In the records that follow, find each line with "program" and pull it out.

### Input data

______

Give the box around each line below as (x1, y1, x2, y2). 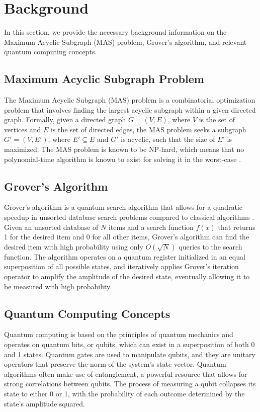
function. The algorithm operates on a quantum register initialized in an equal (4, 251, 245, 262)
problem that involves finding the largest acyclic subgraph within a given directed (4, 104, 256, 115)
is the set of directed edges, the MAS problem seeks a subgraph (50, 124, 246, 134)
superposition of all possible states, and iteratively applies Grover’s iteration (4, 261, 239, 272)
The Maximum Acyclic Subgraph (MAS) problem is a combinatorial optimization (4, 95, 255, 105)
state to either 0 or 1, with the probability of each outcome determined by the (4, 388, 245, 398)
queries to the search (179, 241, 242, 252)
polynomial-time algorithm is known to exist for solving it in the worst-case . (4, 153, 241, 164)
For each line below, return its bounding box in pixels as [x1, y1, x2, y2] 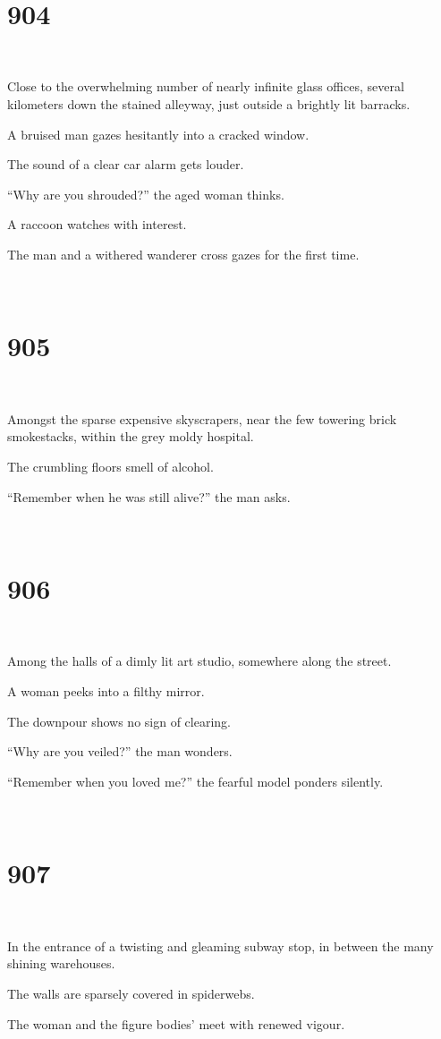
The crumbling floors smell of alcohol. [7, 456, 214, 475]
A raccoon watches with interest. [7, 215, 187, 234]
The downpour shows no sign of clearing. [7, 711, 231, 730]
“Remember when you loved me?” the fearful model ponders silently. [7, 771, 384, 790]
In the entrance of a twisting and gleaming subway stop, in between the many [7, 936, 434, 955]
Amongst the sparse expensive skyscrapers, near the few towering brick [7, 409, 397, 428]
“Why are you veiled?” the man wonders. [7, 742, 233, 761]
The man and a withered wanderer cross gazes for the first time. [7, 244, 360, 263]
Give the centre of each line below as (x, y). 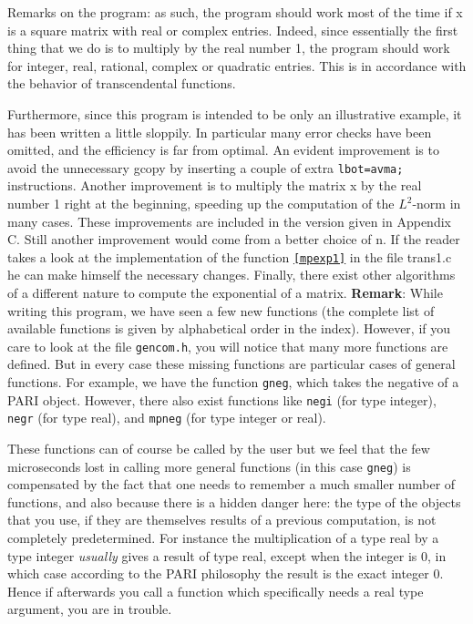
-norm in (437, 203)
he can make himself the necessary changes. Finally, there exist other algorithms (231, 275)
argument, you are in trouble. (90, 609)
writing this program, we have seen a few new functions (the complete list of (221, 310)
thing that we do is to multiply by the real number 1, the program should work (229, 48)
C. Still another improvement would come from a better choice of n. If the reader (234, 239)
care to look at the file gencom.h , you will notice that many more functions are (228, 346)
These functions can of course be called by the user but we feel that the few (219, 449)

______

### Output of the exercise
writing this program, we have seen a few new functions (the complete list of (221, 310)
thing that we do is to multiply by the real number 1, the program should work (229, 48)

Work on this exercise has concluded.